In the first major address at the Democratic National Convention, Michelle Obama said she and Barack Obama feel an obligation to "fight for the world as it should be" to ensure a better future for their daughters and all children.

In keeping with the campaign's effort to play up party unity at the Denver convention, Michelle Obama also paid tribute to her husband's former rival for the Democratic nomination, New York Sen. Hillary Rodham Clinton. Clinton's success in the primaries means that her daughters "can dream a little bigger and aim a little higher," Michelle Obama said.
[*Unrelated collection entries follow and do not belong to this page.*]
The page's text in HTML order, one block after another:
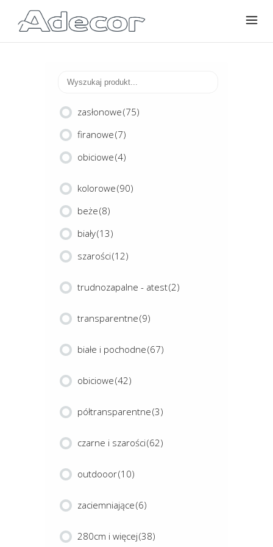
zasłonowe(75)
firanowe(7)
obiciowe(4)
kolorowe(90)
beże(8)
biały(13)
szarości(12)
trudnozapalne - atest(2)
transparentne(9)
białe i pochodne(67)
obiciowe(42)
półtransparentne(3)
czarne i szarości(62)
outdooor(10)
zaciemniające(6)
280cm i więcej(38)
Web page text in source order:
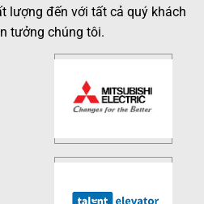
lượng đến với tất cả quý khách
tưởng chúng tôi.
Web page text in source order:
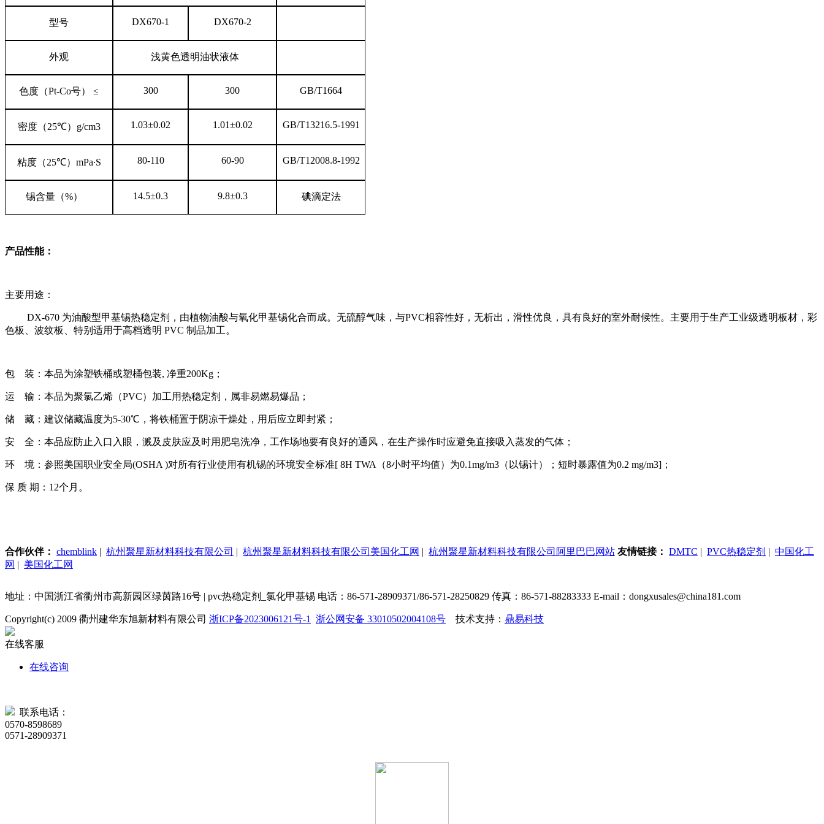
型号 DX670-1 DX670-2
外观 浅黄色透明油状液体
色度（Pt-Co号） ≤ 300 300 GB/T1664
密度（25℃） g/cm3 1.03±0.02 1.01±0.02 GB/T13216.5-1991
粘度（25℃） mPa∙S 80-110 60-90 GB/T12008.8-1992
锡含量（%） 14.5±0.3 9.8±0.3 碘滴定法
产品性能：
主要用途：
DX-670 为油酸型甲基锡热稳定剂，由植物油酸与氧化甲基锡化合而成。无硫醇气味，与PVC相容性好，无析出，滑性优良，具有良好的室外耐候性。主要用于生产工业级透明板材，彩
色板、波纹板、特别适用于高档透明 PVC 制品加工。
包 装：本品为涂塑铁桶或塑桶包装, 净重200Kg ；
运 输：本品为聚氯乙烯（PVC）加工用热稳定剂，属非易燃易爆品；
储 藏：建议储藏温度为5-30℃ ，将铁桶置于阴凉干燥处，用后应立即封紧；
安 全：本品应防止入口入眼，溅及皮肤应及时用肥皂洗净，工作场地要有良好的通风，在生产操作时应避免直接吸入蒸发的气体；
环 境：参照美国职业安全局(OSHA )对所有行业使用有机锡的环境安全标准[ 8H TWA （8小时平均值）为0.1mg/m3 （以锡计）；短时暴露值为0.2 mg/m3] ；
保 质 期： 12个月。
合作伙伴： chemblink | 杭州聚星新材料科技有限公司 | 杭州聚星新材料科技有限公司美国化工网 | 杭州聚星新材料科技有限公司阿里巴巴网站 友情链接： DMTC | PVC热稳定剂 | 中国化工
网 | 美国化工网
地址：中国浙江省衢州市高新园区绿茵路16号 | pvc热稳定剂_氯化甲基锡 电话：86-571-28909371/86-571-28250829 传真：86-571-88283333 E-mail：dongxusales@china181.com
Copyright(c) 2009 衢州建华东旭新材料有限公司 浙ICP备2023006121号-1 浙公网安备 33010502004108号 技术支持： 鼎易科技
在线客服
在线咨询
联系电话：
0570-8598689
0571-28909371
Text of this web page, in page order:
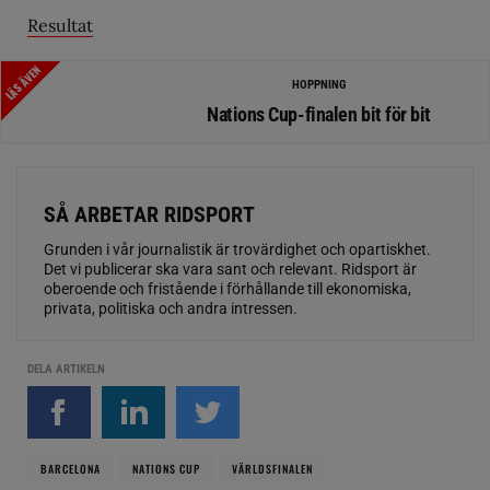
Resultat
LÄS ÄVEN HOPPNING
Nations Cup-finalen bit för bit
SÅ ARBETAR RIDSPORT
Grunden i vår journalistik är trovärdighet och opartiskhet.
Det vi publicerar ska vara sant och relevant. Ridsport är
oberoende och fristående i förhållande till ekonomiska,
privata, politiska och andra intressen.
DELA ARTIKELN
BARCELONA NATIONS CUP VÄRLDSFINALEN
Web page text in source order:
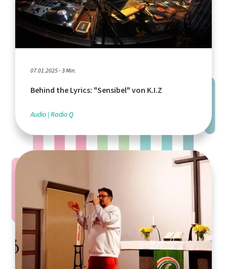
07.01.2025 - 3 Min.
Behind the Lyrics: "Sensibel" von K.I.Z
Audio Radio Q
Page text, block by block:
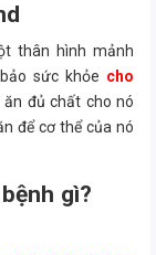
thân hình mảnh
sức khỏe cho
đủ chất cho nó
để cơ thể của nó
gì?
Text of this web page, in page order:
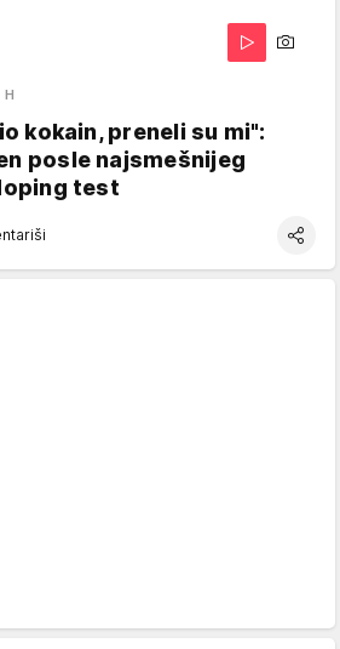
H
kokain, preneli su mi":
posle najsmešnijeg
test
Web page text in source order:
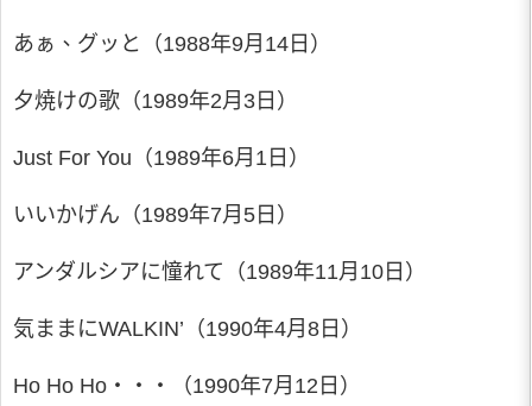
あぁ、グッと（1988年9月14日）
夕焼けの歌（1989年2月3日）
Just For You（1989年6月1日）
いいかげん（1989年7月5日）
アンダルシアに憧れて（1989年11月10日）
気ままにWALKIN’（1990年4月8日）
Ho Ho Ho・・・（1990年7月12日）
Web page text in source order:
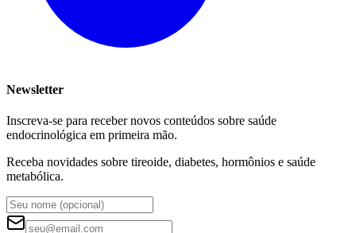
Newsletter
Inscreva-se para receber novos conteúdos sobre saúde
endocrinológica em primeira mão.
Receba novidades sobre tireoide, diabetes, hormônios e saúde
metabólica.
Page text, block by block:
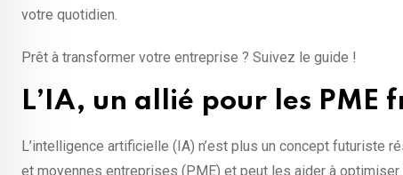
votre quotidien.
Prêt à transformer votre entreprise ? Suivez le guide !
L’IA, un allié pour les PME
L’intelligence artificielle (IA) n’est plus un concept futuriste
et moyennes entreprises (PME) et peut les aider à
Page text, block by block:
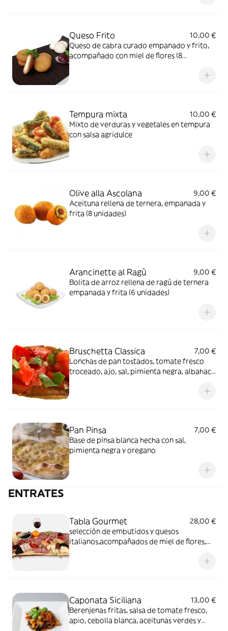
Queso Frito
10,00 €
Queso de cabra curado empanado y frito,
acompañado con miel de flores (8
Tempura mixta
10,00 €
Mixto de verduras y vegetales en tempura
con salsa agridulce
Olive alla Ascolana
9,00 €
Aceituna rellena de ternera, empanada y
frita (8 unidades)
Arancinette al Ragù
9,00 €
Bolita de arroz rellena de ragù de ternera
empanada y frita (6 unidades)
Bruschetta Classica
7,00 €
Lonchas de pan tostados, tomate fresco
troceado, ajo, sal, pimienta negra, albahaca
Pan Pinsa
7,00 €
Base de pinsa blanca hecha con sal,
pimienta negra y oregano
ENTRATES
Tabla Gourmet
28,00 €
selecciòn de embutidos y quesos
italianos,acompañados de miel de flores,
Caponata Siciliana
13,00 €
Berenjenas fritas, salsa de tomate fresco,
apio, cebolla blanca, aceitunas verdes y
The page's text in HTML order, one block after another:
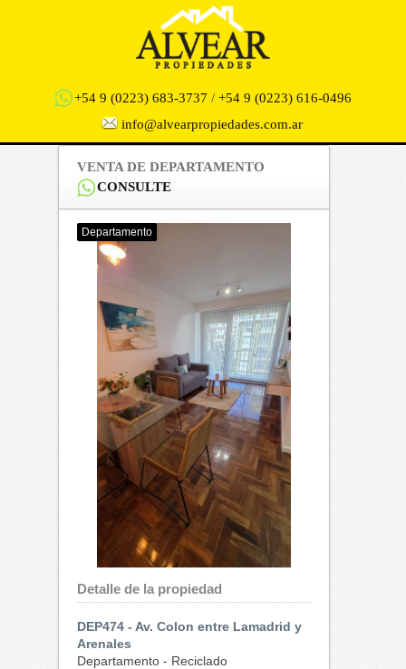
+54 9 (0223) 683-3737 / +54 9 (0223) 616-0496
info@alvearpropiedades.com.ar
VENTA DE DEPARTAMENTO
CONSULTE
Departamento
Detalle de la propiedad
DEP474 - Av. Colon entre Lamadrid y
Arenales
Departamento - Reciclado
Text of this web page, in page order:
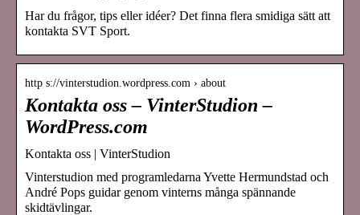
Har du frågor, tips eller idéer? Det finna flera smidiga sätt att
kontakta SVT Sport.
http s://vinterstudion.wordpress.com › about
Kontakta oss – VinterStudion –
WordPress.com
Kontakta oss | VinterStudion
Vinterstudion med programledarna Yvette Hermundstad och
André Pops guidar genom vinterns många spännande
skidtävlingar.
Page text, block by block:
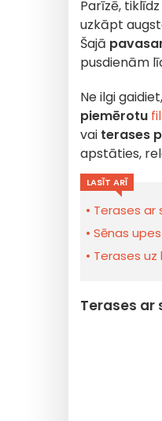
Parīzē,
uzkāpt
Šajā
pusdienām
Ne ilgi
piemērotu
vai terases
apstāties,
LASĪT ARĪ
Terases ar
Sēnas
Terases
Terases ar
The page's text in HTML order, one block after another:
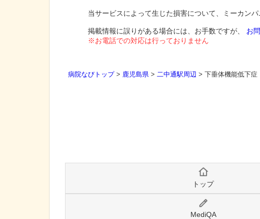
当サービスによって生じた損害について、ミーカン
掲載情報に誤りがある場合には、お手数ですが、 お
※お電話での対応は行っておりません
病院なびトップ> 鹿児島県 > 二中通駅周辺 > 下垂体機能低下症
トップ
MediQA
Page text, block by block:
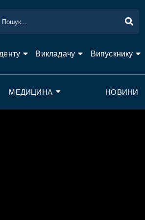
Викладачу Випускнику
МЕДИЦИНА НОВИНИ

Her 16-minute speech was peppered with anecdotes about the couple and their two daughters, Malia, 10, and Sasha, 7, and offered a humanizing portrait of the candidate, who has endured criticism from Republicans, and even some Democrats, for appearing aloof and elitist.

"I come here as a wife who loves my husband and believes he will be an extraordinary president," she said in her first address to a broad audience of voters.

The night was a family affair. Marian Robinson, Michelle's mother, narrated a video about the next potential first family, and Michelle was introduced by her brother, Craig, head basketball coach at Oregon State University in Corvallis.

Obama, 47, an Illinois senator, watched the proceedings at the home of a family in the Kansas City area. He told reporters today that his primary goal for the convention is to "make the choice between myself and John McCain as clear as possible," referring to the presumed Republican nominee.

"I want people to come away saying, 'whether I'm voting for the guy or against the guy, I know what he stands for,'" Obama said.

Michelle Obama's speech capped a night that featured an unexpected speech by Massachusetts Senator Edward Kennedy, the unofficial patriarch of the Democratic Party who is suffering from brain cancer.